Overview
This course is designed to provide hands-on experience and theoretical understanding in the field of machine learning. Students will work in groups of 3 or 4 on either practical or theoretical projects, which will be presented to the class.
-
Langevin Sampling and Denoising Autoencoders
Overdamped Langevin dynamics targets a density π(x) ∝ e^{-U(x)} via the SDE dX_t = -∇U(X_t)dt + √2 dW_t, with practical discretizations such as ULA/MALA and SGLD. Denoising autoencoders (DAEs) learn to predict clean data from noisy inputs; the denoising vector field approximates the score ∇ log p(x), linking DAEs to score matching and Langevin sampling via Tweedie’s formula.
Starter references: Welling & Teh (2011) Bayesian Learning via Stochastic Gradient Langevin Dynamics; Vincent (2011) A Connection Between Score Matching and Denoising Autoencoders.
-
Variational Autoencoders (VAE)
VAEs posit a latent-variable model pθ(x,z)=p(z)pθ(x|z) and optimize the evidence lower bound (ELBO) using the reparameterization trick for low-variance gradients. Core topics include the ELBO–KL decomposition, amortized inference, posterior collapse, and expressivity via richer posteriors (normalizing flows) and tighter bounds (IWAE). Theoretical angles involve identifiability, variational gaps, and bits-back coding interpretations.
Starter references: Kingma & Welling (2014) Auto-Encoding Variational Bayes.
-
Score-Based Diffusion Models
Score-based generative modeling learns the score ∇x log p_t(x) across noise levels and samples via reverse-time SDEs or probability-flow ODEs. The framework unifies denoising score matching, annealed Langevin dynamics, and continuous-time diffusion, with precise links to Fokker–Planck equations and Girsanov’s theorem. Key questions include consistency of score estimators, stability of reverse SDE solvers, and likelihood computation.
Starter references: Hyvärinen (2005/2007) Score Matching; Song & Ermon (2019) Generative Modeling by Estimating Gradients of the Data Distribution; Song et al. (2021) Score-Based Generative Modeling through SDEs; Song et al. (2020) Improved Techniques for Training Score-Based Generative Models.
-
Flow Matching (CNFs, CFM, Rectified Flows)
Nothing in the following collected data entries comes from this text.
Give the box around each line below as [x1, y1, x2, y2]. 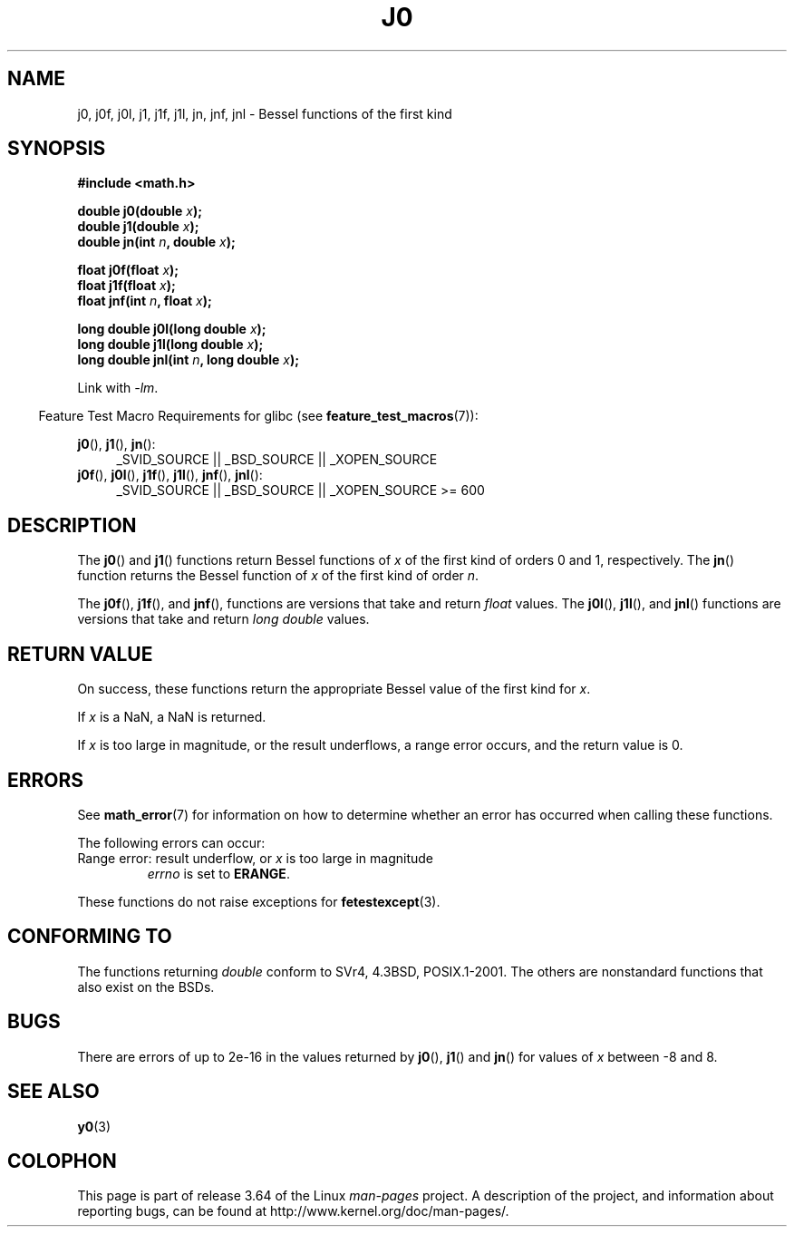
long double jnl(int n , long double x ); [77, 352, 300, 368]
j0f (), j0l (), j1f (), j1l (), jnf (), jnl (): [77, 467, 263, 483]
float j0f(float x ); [77, 262, 179, 278]
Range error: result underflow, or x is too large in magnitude [77, 850, 433, 866]
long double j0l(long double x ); [77, 321, 266, 337]
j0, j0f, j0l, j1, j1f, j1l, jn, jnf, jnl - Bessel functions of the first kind [77, 105, 452, 121]
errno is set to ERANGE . [147, 865, 290, 881]
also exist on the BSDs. [77, 978, 215, 995]
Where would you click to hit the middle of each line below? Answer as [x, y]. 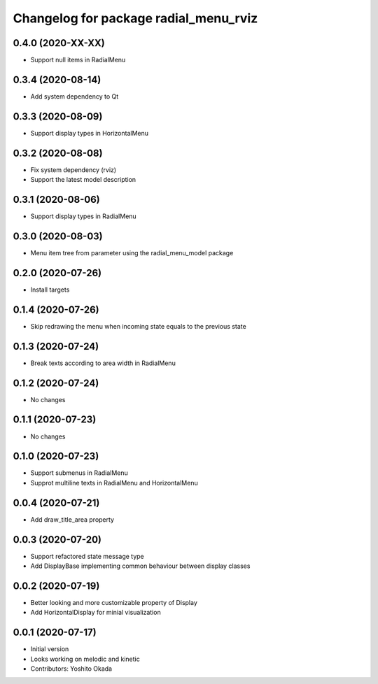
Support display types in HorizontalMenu [90, 133]
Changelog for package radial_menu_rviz [135, 18]
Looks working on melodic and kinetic [85, 659]
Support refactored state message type [87, 556]
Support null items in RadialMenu [78, 60]
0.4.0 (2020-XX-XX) [59, 43]
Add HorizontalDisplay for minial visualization [96, 613]
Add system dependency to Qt [75, 96]

Flow Matching trains continuous normalizing flows by regressing a time-dependent
velocity field along a chosen probability path between a simple base distribution and the
data, avoiding ODE simulation during training. It connects to diffusion via the
probability-flow ODE and admits practical variants: conditional/generalized flow
matching for conditional tasks and rectified flows that learn near-straight
trajectories for fast sampling. Typical mathematical highlights include deriving the FM
objective from continuity equations and analyzing path choices (Gaussian vs. OT/displacement
interpolation) and their impact on sample complexity and stability.
Starter references:
Lipman et al., “Flow Matching for Generative Modeling” (2022)
;
Gagneux et al., “Improving & A Visual Dive into Conditional Flow Matching (2025)
.
-
Denoising Diffusion Models (Discrete Setting)
For categorical/sequential data, the forward process is a time-inhomogeneous Markov chain (e.g., multinomial corruption) that gradually randomizes symbols; the reverse model learns transition probabilities back to data. Design issues include choosing the corruption family (absorbing vs non-absorbing), parameterizing reverse kernels, and training via variational bounds or score-style objectives on simplices. Applications span text, protein sequences, and graphs.
Starter references: Austin et al. (2021) Structured Denoising Diffusion Models in Discrete State Spaces (D3PM).
-
Autoregressive Data Generation: RNNs and LSTMs
Autoregressive models factorize p(x) into products of conditionals (e.g., language models) and learn to predict the next token. Recurrent networks capture long-range dependencies through hidden states; LSTMs/GRUs mitigate vanishing gradients via gating mechanisms. Theoretical directions include expressivity, mixing properties of the induced Markov chains, and generalization under teacher forcing vs free-running.
Starter references: Hochreiter & Schmidhuber (1997) Long Short-Term Memory; Bengio et al. (2003) A Neural Probabilistic Language Model; Mikolov et al. (2010) RNN-Based Language Models.
-
Autoregressive Data Generation: Transformer Architecture
Transformers replace recurrence with attention, enabling parallelizable sequence modeling with strong inductive biases for long-range dependencies. In the autoregressive regime, causal masking yields powerful language models whose performance scales predictably with data, model size, and compute. Theory topics include attention expressivity, context length extrapolation, and scaling/compute optimality.
Starter references: Vaswani et al. (2017) Attention Is All You Need.